Pick Your AI and Build the Workspace
Last lesson was the why. This one is the screwdriver. We're done talking about the racket and we're going to build the thing that lets you run a claim analyst on your couch.
The whole move fits in one breath. You pick one of two AI tools, you spin up a single workspace inside it, you redact your Social Security Number off your documents, and you load everything in once so every conversation you ever start already knows your whole file. That's the engine. Build it and the rest of this course is driving.
The profanity dials back from here and the specificity climbs. Less motor pool, more whiteboard. Let's wire it.
Two serious options, and neither one is the enemy
Two tools are worth your time. Claude, made by Anthropic. ChatGPT, made by OpenAI. Either one runs the claim, and both carry a free tier and a paid tier around twenty bucks a month. I ran Claude for the heavy lifting on my own file, and I'll tell you why, but you won't go wrong with the other.
Claude's strengths are the ones that matter most for claim work. Longer context window, which means it holds more of your documents in memory at once without losing the thread. A projects feature that keeps your documents and custom instructions attached to a dedicated workspace, so you stop re-uploading the same record every session. It follows nuanced instructions better over long conversations. And it's stronger at citing the actual text of a regulation instead of drifting into something it made up.

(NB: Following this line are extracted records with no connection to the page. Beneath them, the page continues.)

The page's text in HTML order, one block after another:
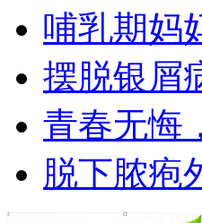
哺乳期妈
摆脱银屑
青春无悔
脱下脓疱
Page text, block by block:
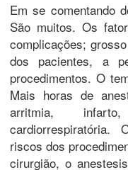
Em se comentando
São muitos. Os
complicações;
dos pacientes, a
procedimentos. O
Mais horas de
arritmia,
cardiorrespiratória.
riscos dos
cirurgião, o
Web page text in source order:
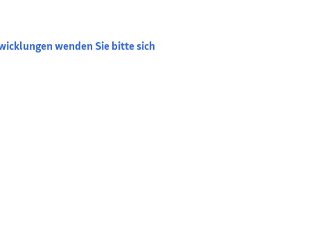
wenden Sie bitte sich
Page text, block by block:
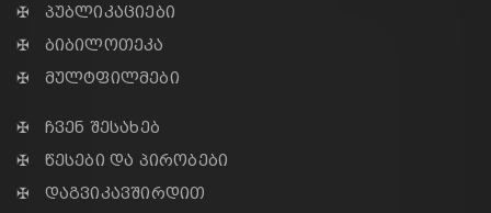
✠ პუბლიკაციები
✠ ბიბილოთეკა
✠ მულტფილმები
✠ ჩვენ შესახებ
✠ წესები და პირობები
✠ დაგვიკავშირდით
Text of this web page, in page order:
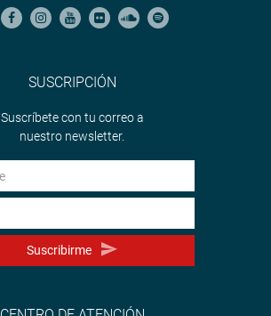
SUSCRIPCIÓN
Suscríbete con tu correo a
nuestro newsletter.
Suscribirme
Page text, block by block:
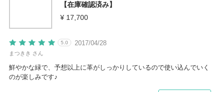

ChatGPT brings a bigger user base, strong web search for pulling current VA.gov pages, custom GPTs you can build and share with other vets, and a voice mode if you want to talk through your claim while you drive. The cost shows up elsewhere. Most tiers give it shorter context, so it loses the front of a long document set faster, it invents citations more often, and its custom-instructions feature is thinner.
My recommendation is the paid tier at around twenty dollars a month if you can swing it, because the persistent-project workflow is the spine of this whole guide. If twenty bucks is a stretch right now, the free tier still runs the claim. You re-upload more often and you verify harder. That verification habit is the one I set in the last lesson and the one I'll keep grinding on, because the AI is a brilliant intern with a reading addiction. It has swallowed more pages than any human alive and it will still hand you a regulation number that does not exist and smile while it does it. Check everything against ecfr.gov and VA.gov before anything you read turns into something you file.
A workspace beats a chat, and that gap is the whole game
The difference between a casual chatbot session and a claim analyst is one feature: persistence.
A plain chat is amnesia. You explain your service history, you paste in your ratings, you upload an STR, and then you close the tab and the whole thing evaporates. Next session you start from zero, re-typing your life into the box like the machine never met you.
A workspace ends that. You set the instructions once and you attach your documents once. Every new conversation you open inside it inherits the full context, the instructions and every file, already loaded, already read. You ask a question and it answers as something that has read your entire record, because it has. One setup, and from there an unlimited stack of conversations all standing on the same foundation.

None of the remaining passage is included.